Arsenio Meira 06/03/2014
O regente da Água
Milton Hatoum é, sem favor algum, um dos mais talentosos escritores brasileiros da atualidade. "Dois Irmãos" e "Cinzas do Norte" são dois romances que reinventaram o segmento regionalista na literatura brasileira. "Órfãos do Eldorado" é uma novela (um conto longo que se esqueceu de ser conto ou um romance curto, repelido pelas convenções do catálogo literário). Hatoum continua as obras anteriores, se considerarmos que ele desvenda a vida e a história e os modos da região Norte, um pedaço do país riquíssimo de toda boa riqueza (leia-se cultura), mas pouco conhecido pelos próprios brasileiros, incluindo-se neste rol o subscritor destas linhas.
É ali, num cenário rodeado de água por todos os lados, que se desenrola a vida de Arminto Cordovil, ao qual somente pode ser acrescido o epíteto de “filho de Amando Cordovil”. A novela nos dá o abraço de Amando, o pai, no filho Arminto, como o despertar do sexo de Arminto na rede de Florita, como a noite de amor místico com Dinaura, como o rosto de Angelina, mãe morta na foto recortada. Mas a unicidade da narrativa combina história e mito, ficção e fábula, lenda e verdade. Por isso, Dinaura se confunde com uma criatura mágica do rio ou com outra mulher, Estrela – céu espelhado no rio. E Amando, benquisto por todos (menos pelo filho), tem o coração vil de seu sobrenome. Manaus, claro, é a cidade terrena, miserável, e a outra, submersa e encantada.
Perdido entre a exigência de seguir os negócios da família e os prazeres da quase irrestrita liberdade, Arminto usa os espaços de sua vida vazia para contar lendas e mitos amazônicos, contos de botos que engravidam virgens e mulheres que largam o mundo para viver numa cidade encantada, no fundo do rio. E a narrativa funde essas instâncias: a real, onde Arminto luta contra a figura do pai, que o subjuga em todos os sentidos, onde ele desenvolve sua relação ambígua com Florita, mulher que o criou, onde ele escuta conselhos do advogado Estiliano; e aquela outra, quase que sobrenatural, onde ele se perde na obsessão por uma órfã misteriosa.

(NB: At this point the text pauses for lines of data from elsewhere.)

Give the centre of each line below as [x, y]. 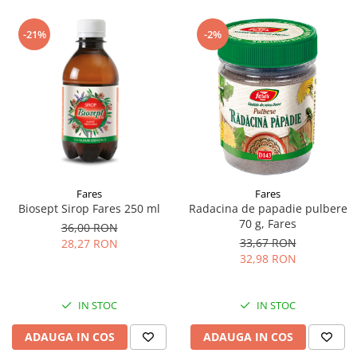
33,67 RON [268, 243]
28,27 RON [89, 244]
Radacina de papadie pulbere [268, 209]
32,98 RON [268, 259]
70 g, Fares [268, 224]
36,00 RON [89, 228]
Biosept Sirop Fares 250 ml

Comparado a "Cinzas do Norte" ou a "Dois Irmãos", obras anteriores de Hatoum, impressionantes por sua delicadeza, Órfãos do Eldorado não parece diminuído um milímetro sequer. A opção pelo formato bem mais conciso, penso, permitiu ao autor desenvolver toda a sua habitual sutileza sem o desperdício habitual e involuntário inerente quando um escritor narra, narra, narra e termina por agastar palavras e sensações. O resultado é uma prosa convincente, sedutora, emocionada. Bem escrito, o enredo apóia-se na nostalgia que permeia o olhar de Hatoum sobre sua região, sobre as lembranças de um tempo/lugar muito peculiar. O personagem principal não chega a criar demasiada empatia, posto que o elemento mais pulsante da história é a Água. É ela que fornece modo de vida à família Cordovil, que permite a fusão dos imigrantes estrangeiros e dos índios, é na água que Arminto deposita histórias de infância, esperanças e desassossegos de amor.
Tudo sempre ocorre tendo a água por testemunha. Mas a água é fugidia, assim como as chances que Arminto deixa passar. E se Arminto não se deu conta, Hatoum não deixa passar nada: ele une a fluidez natural, mansa, da sua prosa, seu estilo com uma capacidade de dialogar inexpugnável, partindo de um microcosmo, com os sentimentos mais universais, eis a Literatura que se perfaz e nos concebe momentos especiais, só nossos, de mais ninguém.